Chief Financial Officer of Enerplus Corporation


EXHIBIT 99.9

CERTIFICATION PURSUANT TO

18 U.S.C. SECTION 1350,

AS ADOPTED PURSUANT TO

SECTION 906 OF THE SARBANES-OXLEY ACT OF 2002

In connection with the annual report of Enerplus Corporation (the “Corporation”) on Form 40-F for the fiscal year ended December 31, 2022 as filed with the Securities and Exchange Commission on the date hereof (the “Report”), I, Ian C. Dundas, President and Chief Executive Officer of the Corporation, certify, pursuant to 18 U.S.C. Section 1350, as adopted pursuant to Section 906 of the Sarbanes-Oxley Act of 2002, that:

(1)The Report fully complies with the requirements of Section 13(a) or 15(d) of the Securities Exchange Act of 1934; and

(2)The information contained in the Report fairly presents, in all material respects, the financial condition and results of operations of the Corporation.


President and Chief Executive Officer
of Enerplus Corporation

/s/ Ian C. Dundas

Ian C. Dundas
President and Chief Executive Officer
of Enerplus Corporation

February 23, 2023

The foregoing certification shall not be deemed “filed” for purposes of Section 18 of the Exchange Act or otherwise subject to the liability of that section.
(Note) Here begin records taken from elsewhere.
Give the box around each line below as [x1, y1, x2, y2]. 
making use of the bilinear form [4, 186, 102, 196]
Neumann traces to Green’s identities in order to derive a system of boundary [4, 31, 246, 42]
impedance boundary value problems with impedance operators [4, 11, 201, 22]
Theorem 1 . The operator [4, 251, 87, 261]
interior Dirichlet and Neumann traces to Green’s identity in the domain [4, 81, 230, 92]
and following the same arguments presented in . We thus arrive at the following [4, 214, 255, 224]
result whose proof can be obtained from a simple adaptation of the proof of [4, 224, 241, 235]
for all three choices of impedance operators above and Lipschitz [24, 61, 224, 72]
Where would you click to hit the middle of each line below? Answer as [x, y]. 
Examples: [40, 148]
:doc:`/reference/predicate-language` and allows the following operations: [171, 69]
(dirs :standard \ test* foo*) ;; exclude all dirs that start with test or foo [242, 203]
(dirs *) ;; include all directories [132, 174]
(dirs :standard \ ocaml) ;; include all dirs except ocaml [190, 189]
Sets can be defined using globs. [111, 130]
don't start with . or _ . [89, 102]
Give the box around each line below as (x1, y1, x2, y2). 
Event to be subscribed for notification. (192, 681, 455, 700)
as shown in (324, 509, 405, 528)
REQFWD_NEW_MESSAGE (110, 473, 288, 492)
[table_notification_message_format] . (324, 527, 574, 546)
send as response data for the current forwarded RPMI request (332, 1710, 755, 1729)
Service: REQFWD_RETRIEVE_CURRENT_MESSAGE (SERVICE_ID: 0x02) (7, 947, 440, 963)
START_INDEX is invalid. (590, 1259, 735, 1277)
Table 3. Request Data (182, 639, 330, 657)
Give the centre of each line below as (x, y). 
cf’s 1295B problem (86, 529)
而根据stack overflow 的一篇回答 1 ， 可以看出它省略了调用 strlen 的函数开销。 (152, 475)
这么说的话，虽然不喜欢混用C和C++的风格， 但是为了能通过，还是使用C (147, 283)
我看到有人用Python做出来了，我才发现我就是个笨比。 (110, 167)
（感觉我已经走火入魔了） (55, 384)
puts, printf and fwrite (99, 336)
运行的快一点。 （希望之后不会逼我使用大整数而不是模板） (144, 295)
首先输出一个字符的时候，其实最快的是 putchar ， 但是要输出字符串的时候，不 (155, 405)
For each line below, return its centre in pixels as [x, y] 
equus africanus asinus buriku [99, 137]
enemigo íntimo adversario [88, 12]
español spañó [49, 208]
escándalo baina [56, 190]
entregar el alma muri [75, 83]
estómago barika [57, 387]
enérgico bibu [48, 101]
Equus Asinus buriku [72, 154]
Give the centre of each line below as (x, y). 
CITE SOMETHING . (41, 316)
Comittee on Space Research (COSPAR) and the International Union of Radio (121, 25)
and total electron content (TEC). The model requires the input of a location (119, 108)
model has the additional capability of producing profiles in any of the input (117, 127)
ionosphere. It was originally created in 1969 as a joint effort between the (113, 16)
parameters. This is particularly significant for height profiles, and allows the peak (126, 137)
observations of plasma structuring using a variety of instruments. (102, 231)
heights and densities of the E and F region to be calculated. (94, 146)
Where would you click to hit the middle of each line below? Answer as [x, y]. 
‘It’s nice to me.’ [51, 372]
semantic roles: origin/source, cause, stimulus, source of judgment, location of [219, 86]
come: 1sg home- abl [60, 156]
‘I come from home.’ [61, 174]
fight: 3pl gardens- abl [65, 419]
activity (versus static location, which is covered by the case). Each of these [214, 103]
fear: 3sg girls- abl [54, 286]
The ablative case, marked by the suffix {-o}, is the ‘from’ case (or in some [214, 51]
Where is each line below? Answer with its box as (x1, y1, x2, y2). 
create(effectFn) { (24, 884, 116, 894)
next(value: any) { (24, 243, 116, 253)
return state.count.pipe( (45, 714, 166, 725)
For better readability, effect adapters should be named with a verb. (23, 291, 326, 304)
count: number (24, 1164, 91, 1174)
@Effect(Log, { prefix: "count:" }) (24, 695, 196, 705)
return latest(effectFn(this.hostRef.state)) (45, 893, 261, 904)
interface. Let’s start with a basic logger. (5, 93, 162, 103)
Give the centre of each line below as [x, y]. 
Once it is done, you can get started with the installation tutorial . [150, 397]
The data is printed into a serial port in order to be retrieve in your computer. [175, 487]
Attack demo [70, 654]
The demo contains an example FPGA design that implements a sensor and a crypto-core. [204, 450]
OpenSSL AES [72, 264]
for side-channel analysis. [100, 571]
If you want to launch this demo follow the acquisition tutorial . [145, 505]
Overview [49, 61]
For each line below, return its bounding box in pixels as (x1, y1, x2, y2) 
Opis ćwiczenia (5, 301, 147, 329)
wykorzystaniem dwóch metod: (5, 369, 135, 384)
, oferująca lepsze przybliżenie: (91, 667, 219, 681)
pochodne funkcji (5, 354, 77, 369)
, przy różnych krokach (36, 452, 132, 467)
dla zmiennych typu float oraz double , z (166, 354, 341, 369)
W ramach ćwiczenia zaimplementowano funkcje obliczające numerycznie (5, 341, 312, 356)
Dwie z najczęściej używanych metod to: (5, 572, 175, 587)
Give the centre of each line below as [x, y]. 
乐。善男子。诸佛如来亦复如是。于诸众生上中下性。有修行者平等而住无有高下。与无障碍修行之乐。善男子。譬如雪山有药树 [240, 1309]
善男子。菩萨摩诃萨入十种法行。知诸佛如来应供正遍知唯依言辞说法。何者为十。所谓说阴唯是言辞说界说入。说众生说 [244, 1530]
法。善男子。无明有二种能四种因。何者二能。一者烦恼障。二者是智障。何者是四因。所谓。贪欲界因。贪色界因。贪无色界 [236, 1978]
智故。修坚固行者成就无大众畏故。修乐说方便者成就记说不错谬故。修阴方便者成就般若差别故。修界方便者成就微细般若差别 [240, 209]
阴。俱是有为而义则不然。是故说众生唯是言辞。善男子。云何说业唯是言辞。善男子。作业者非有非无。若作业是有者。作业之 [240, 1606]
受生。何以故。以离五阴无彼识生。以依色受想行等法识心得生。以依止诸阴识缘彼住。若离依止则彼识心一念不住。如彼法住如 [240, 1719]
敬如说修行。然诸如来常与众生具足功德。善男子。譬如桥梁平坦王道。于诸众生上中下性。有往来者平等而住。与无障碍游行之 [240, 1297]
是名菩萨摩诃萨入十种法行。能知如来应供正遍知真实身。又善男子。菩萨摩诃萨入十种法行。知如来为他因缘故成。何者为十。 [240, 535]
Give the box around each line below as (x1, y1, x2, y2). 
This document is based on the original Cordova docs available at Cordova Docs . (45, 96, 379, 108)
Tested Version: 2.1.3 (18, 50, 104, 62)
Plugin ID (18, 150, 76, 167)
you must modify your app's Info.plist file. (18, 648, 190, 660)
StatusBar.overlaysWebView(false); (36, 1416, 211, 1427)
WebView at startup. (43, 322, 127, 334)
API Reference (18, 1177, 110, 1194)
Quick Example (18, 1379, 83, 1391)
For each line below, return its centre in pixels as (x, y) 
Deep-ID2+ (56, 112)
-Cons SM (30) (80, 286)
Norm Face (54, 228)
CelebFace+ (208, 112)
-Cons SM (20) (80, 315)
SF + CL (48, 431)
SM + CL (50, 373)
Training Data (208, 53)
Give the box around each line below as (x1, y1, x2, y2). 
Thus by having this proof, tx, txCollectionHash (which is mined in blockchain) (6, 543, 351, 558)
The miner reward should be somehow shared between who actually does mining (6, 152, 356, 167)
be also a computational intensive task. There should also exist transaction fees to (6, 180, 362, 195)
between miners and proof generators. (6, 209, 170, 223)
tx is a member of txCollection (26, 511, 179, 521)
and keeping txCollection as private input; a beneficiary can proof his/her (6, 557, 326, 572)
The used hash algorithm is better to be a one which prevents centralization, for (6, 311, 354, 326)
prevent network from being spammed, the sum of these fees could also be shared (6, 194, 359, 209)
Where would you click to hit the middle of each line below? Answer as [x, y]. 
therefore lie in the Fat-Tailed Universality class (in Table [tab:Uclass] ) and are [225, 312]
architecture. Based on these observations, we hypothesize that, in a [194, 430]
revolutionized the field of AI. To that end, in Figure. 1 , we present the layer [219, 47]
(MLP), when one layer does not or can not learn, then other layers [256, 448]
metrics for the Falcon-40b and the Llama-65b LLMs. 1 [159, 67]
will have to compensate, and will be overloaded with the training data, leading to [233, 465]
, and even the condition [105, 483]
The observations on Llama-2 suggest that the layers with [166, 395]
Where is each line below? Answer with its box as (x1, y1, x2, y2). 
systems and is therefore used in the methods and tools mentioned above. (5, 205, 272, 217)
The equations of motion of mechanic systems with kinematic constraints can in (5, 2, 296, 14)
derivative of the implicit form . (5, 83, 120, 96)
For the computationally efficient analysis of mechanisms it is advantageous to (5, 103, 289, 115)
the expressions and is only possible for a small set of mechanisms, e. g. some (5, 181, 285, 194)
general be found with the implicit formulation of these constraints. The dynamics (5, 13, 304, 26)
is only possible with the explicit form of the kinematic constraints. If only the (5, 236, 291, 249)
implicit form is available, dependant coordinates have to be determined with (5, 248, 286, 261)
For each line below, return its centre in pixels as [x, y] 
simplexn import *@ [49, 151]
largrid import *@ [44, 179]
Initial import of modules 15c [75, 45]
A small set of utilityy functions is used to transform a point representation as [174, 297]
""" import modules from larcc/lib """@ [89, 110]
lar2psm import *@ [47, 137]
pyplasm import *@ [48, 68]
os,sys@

Such certification will not be deemed to be incorporated by reference into any filing under the Securities Act or the Exchange Act, except to the extent that the registrant specifically incorporates it by reference.


EXHIBIT 99.10

CERTIFICATION PURSUANT TO

18 U.S.C. SECTION 1350,

AS ADOPTED PURSUANT TO

SECTION 906 OF THE SARBANES-OXLEY ACT OF 2002

In connection with the annual report of Enerplus Corporation (the “Corporation”) on Form 40-F for the fiscal year ended December 31, 2022 as filed with the Securities and Exchange Commission on the date hereof (the “Report”), I, Jodine J. Jenson Labrie, Senior Vice President and Chief Financial Officer of the Corporation, certify, pursuant to 18 U.S.C. Section 1350, as adopted pursuant to Section 906 of the Sarbanes-Oxley Act of 2002, that:

(1)The Report fully complies with the requirements of Section 13(a) or 15(d) of the Securities Exchange Act of 1934; and

(2)The information contained in the Report fairly presents, in all material respects, the financial condition and results of operations of the Corporation.


Senior Vice President and
Chief Financial Officer of Enerplus Corporation

/s/ Jodine J. Jenson Labrie

Jodine J. Jenson Labrie
Senior Vice President and
Chief Financial Officer of Enerplus Corporation

February 23, 2023

The foregoing certification shall not be deemed “filed” for purposes of Section 18 of the Exchange Act or otherwise subject to the liability of that section. Such certification will not be deemed to be incorporated by reference into any filing under the Securities Act or the Exchange Act, except to the extent that the registrant specifically incorporates it by reference.